Anthropic's official security review action is the first production grade agent security tool that behaves correctly. It does not run inside the agent loop. It runs outside, on the diff output, after execution. It never gives the agent authority over its own audit.
It will miss vulnerabilities. It will produce false positives. But it has one critical property that almost every other agent security tool lacks: it cannot be prompted or tricked by the code it is auditing.

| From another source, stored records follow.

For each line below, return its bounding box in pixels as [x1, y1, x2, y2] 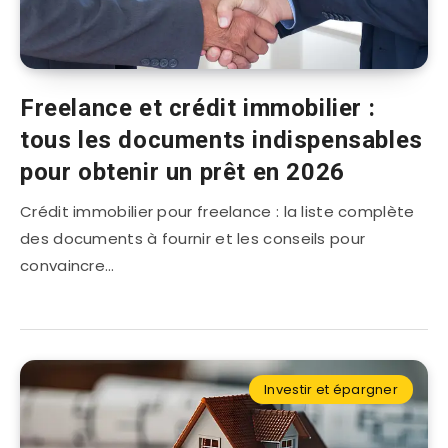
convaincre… [20, 255, 115, 277]
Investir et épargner [264, 380, 398, 400]
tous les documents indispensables [20, 126, 423, 155]
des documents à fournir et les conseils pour [20, 228, 366, 250]
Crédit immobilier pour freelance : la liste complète [20, 201, 415, 223]
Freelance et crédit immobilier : [20, 94, 376, 123]
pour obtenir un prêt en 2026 [20, 158, 345, 187]
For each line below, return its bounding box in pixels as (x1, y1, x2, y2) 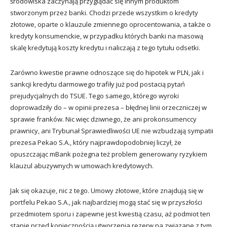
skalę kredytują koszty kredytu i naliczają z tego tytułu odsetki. (10, 43, 200, 52)
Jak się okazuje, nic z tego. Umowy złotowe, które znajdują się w (10, 185, 203, 195)
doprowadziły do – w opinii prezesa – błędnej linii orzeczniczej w (10, 102, 207, 112)
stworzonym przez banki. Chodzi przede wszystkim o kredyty (10, 8, 198, 17)
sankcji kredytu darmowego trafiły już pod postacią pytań (10, 79, 185, 89)
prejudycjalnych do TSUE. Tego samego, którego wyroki (10, 91, 179, 100)
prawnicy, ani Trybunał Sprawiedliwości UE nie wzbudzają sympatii (10, 126, 213, 135)
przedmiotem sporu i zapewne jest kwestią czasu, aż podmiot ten (10, 209, 210, 218)
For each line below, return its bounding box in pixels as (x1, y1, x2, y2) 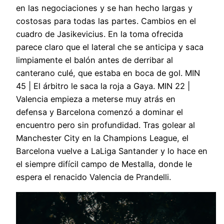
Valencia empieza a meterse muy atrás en (16, 94, 175, 104)
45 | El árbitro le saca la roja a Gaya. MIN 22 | (16, 81, 190, 91)
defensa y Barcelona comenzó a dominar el (16, 107, 183, 117)
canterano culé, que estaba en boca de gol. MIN (16, 68, 200, 78)
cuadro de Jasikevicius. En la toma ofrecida (16, 29, 183, 39)
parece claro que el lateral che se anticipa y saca (16, 42, 203, 52)
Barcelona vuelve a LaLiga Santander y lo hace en (16, 146, 207, 156)
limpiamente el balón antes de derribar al (16, 55, 173, 65)
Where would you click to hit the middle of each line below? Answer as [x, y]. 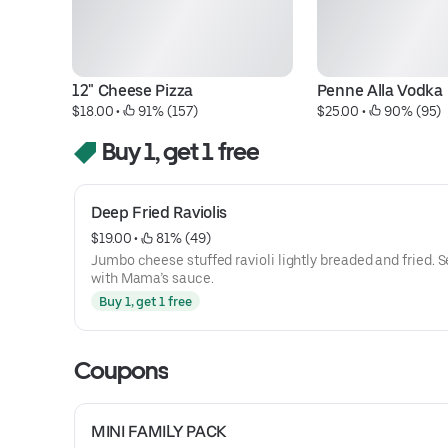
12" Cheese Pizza [132, 90]
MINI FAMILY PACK [158, 431]
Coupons [121, 370]
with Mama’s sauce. [152, 278]
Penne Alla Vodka [379, 90]
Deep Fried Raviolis [159, 212]
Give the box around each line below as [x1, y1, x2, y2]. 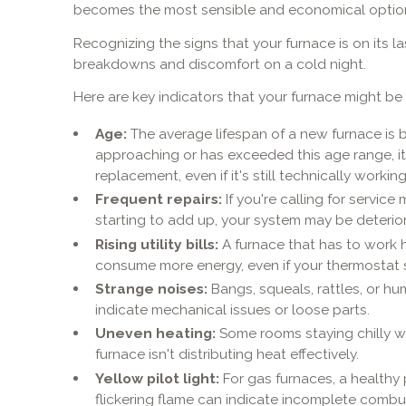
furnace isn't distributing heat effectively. [94, 345, 359, 363]
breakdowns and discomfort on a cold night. [72, 54, 366, 72]
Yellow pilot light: [94, 369, 219, 387]
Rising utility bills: [94, 235, 218, 253]
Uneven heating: [94, 324, 216, 343]
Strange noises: [94, 280, 208, 298]
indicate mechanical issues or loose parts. [94, 301, 370, 319]
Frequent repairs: [94, 190, 222, 208]
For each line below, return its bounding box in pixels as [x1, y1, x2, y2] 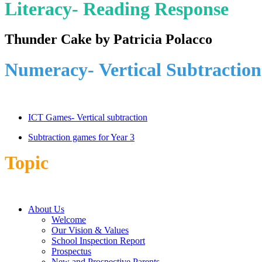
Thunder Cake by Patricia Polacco [5, 31, 212, 47]
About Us [28, 204, 64, 214]
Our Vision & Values [51, 225, 129, 235]
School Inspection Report [51, 235, 145, 246]
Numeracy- [5, 58, 99, 80]
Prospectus [51, 246, 91, 256]
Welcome [51, 214, 86, 225]
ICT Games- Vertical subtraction [28, 112, 147, 122]
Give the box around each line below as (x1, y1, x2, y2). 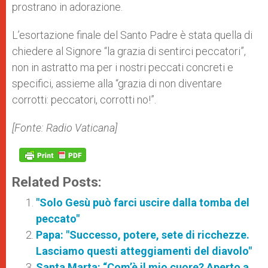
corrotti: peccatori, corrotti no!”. (12, 93, 156, 106)
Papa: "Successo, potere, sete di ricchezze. (36, 229, 249, 241)
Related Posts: (12, 174, 102, 190)
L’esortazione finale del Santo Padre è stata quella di (12, 29, 252, 41)
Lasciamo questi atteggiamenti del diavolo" (36, 245, 252, 257)
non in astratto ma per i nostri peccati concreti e (12, 61, 233, 74)
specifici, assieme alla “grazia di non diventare (12, 77, 222, 90)
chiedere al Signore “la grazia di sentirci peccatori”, (12, 45, 246, 57)
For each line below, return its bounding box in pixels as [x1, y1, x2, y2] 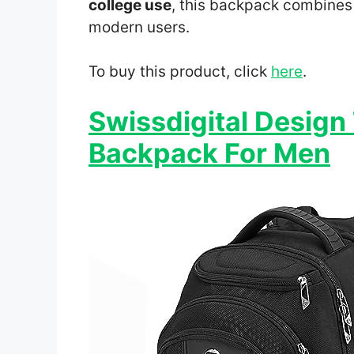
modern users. [88, 17, 190, 36]
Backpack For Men [88, 136, 330, 169]
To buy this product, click [88, 62, 271, 81]
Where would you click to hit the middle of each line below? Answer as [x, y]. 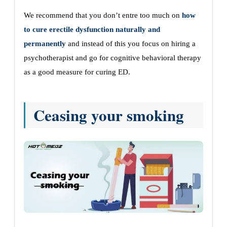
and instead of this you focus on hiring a [131, 44]
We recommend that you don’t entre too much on [103, 15]
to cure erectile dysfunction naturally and [92, 30]
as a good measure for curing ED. [77, 72]
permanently [45, 44]
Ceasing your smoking [109, 115]
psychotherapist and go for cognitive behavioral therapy [112, 58]
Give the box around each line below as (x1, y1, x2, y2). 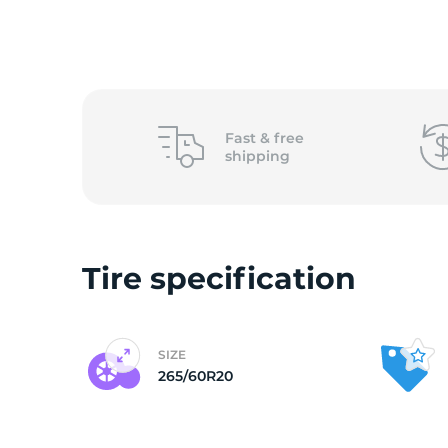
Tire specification (82, 260, 356, 297)
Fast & (224, 129, 274, 147)
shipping (224, 147, 290, 165)
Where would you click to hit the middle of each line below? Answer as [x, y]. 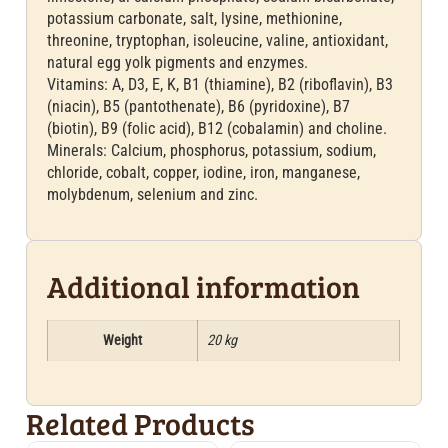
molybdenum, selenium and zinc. [153, 195]
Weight [123, 341]
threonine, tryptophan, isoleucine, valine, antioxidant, [218, 41]
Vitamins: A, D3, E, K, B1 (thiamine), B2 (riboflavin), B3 [220, 85]
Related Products [141, 422]
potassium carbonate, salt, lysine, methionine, [195, 19]
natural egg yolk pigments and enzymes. [178, 63]
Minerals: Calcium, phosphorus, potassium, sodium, [212, 151]
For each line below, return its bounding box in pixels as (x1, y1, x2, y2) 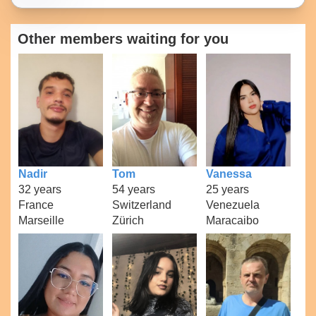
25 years (205, 183, 249, 195)
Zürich (111, 214, 144, 226)
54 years (111, 183, 155, 195)
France (18, 198, 54, 211)
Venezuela (205, 198, 260, 211)
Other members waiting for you (18, 31, 229, 47)
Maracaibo (205, 214, 259, 226)
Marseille (18, 214, 65, 226)
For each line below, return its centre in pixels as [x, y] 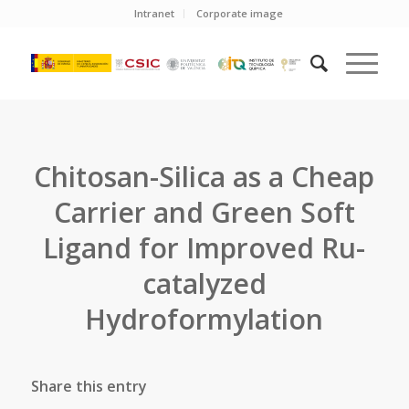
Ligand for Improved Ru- [204, 248]
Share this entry [89, 386]
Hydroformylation [204, 319]
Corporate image [240, 13]
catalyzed [204, 283]
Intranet [155, 13]
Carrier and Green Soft [204, 212]
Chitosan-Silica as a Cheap [204, 177]
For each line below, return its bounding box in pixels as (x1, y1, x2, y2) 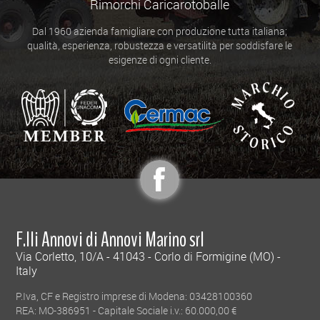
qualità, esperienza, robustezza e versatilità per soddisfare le (27, 38, 293, 52)
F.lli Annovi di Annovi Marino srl (16, 224, 205, 254)
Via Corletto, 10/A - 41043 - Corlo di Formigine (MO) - (16, 248, 281, 264)
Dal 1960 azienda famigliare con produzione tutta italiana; (32, 24, 288, 38)
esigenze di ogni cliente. (108, 52, 211, 66)
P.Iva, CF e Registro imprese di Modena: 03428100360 (16, 289, 253, 303)
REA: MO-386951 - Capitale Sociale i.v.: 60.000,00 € (16, 303, 237, 317)
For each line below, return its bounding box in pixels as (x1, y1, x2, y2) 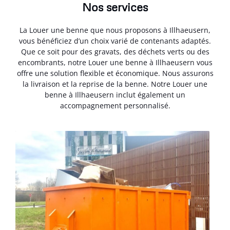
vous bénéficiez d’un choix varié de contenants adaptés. (19, 35, 211, 46)
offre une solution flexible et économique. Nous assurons (16, 68, 214, 78)
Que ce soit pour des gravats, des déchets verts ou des (21, 46, 209, 56)
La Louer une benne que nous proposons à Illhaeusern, (20, 25, 210, 35)
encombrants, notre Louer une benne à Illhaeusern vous (17, 57, 213, 67)
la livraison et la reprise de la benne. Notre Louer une (23, 79, 207, 89)
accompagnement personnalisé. (60, 100, 170, 110)
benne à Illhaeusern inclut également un (45, 89, 185, 100)

This is the only safe pattern. Audit always runs at a higher privilege level than the code being audited. Audit is never implemented as an agent capability.
What production agent systems actually look like right now.
ARIS is the most mature open source deep research agent in use today. It is also the most boring.
You will not find a cool architecture diagram on its readme. You will not find claims of AGI. You will find twelve consecutive patch releases fixing SSE parsing edge cases, secret redaction bugs, idle timeouts, credential leakage, process cleanup and MCP correlation errors.
That is what a production agent system looks like. 5% interesting capability work. 95% boring operational error handling that no one will ever tweet about.
ARIS also follows every rule outlined in this article. It has deterministic guardrails. It uses lightest first extension. It logs structured state. It never lets the agent decide when to stop. It costs 1/10th what comparable agent systems cost to run.
The quiet unglamorous future.
Agent systems will not look like science fiction. They will look like cron jobs. They will look like Airflow pipelines. They will look like all the boring reliable infrastructure we have been building for the last forty years, with one small difference: inside the loop, there is an LLM.
All the hard problems are solved. None of them are reasoning problems. They are cost problems. They are audit problems. They are boundary problems. They are drift problems. They are the exact same problems every distributed system has always had.
If you are building agents right now, stop optimizing for the demo. Stop chasing better reasoning. Start building boring things. Build guardrails. Build ledgers. Build cost controls. Build failure modes that fail loudly.
That is the work that matters. That is the work that will still be running five years from now.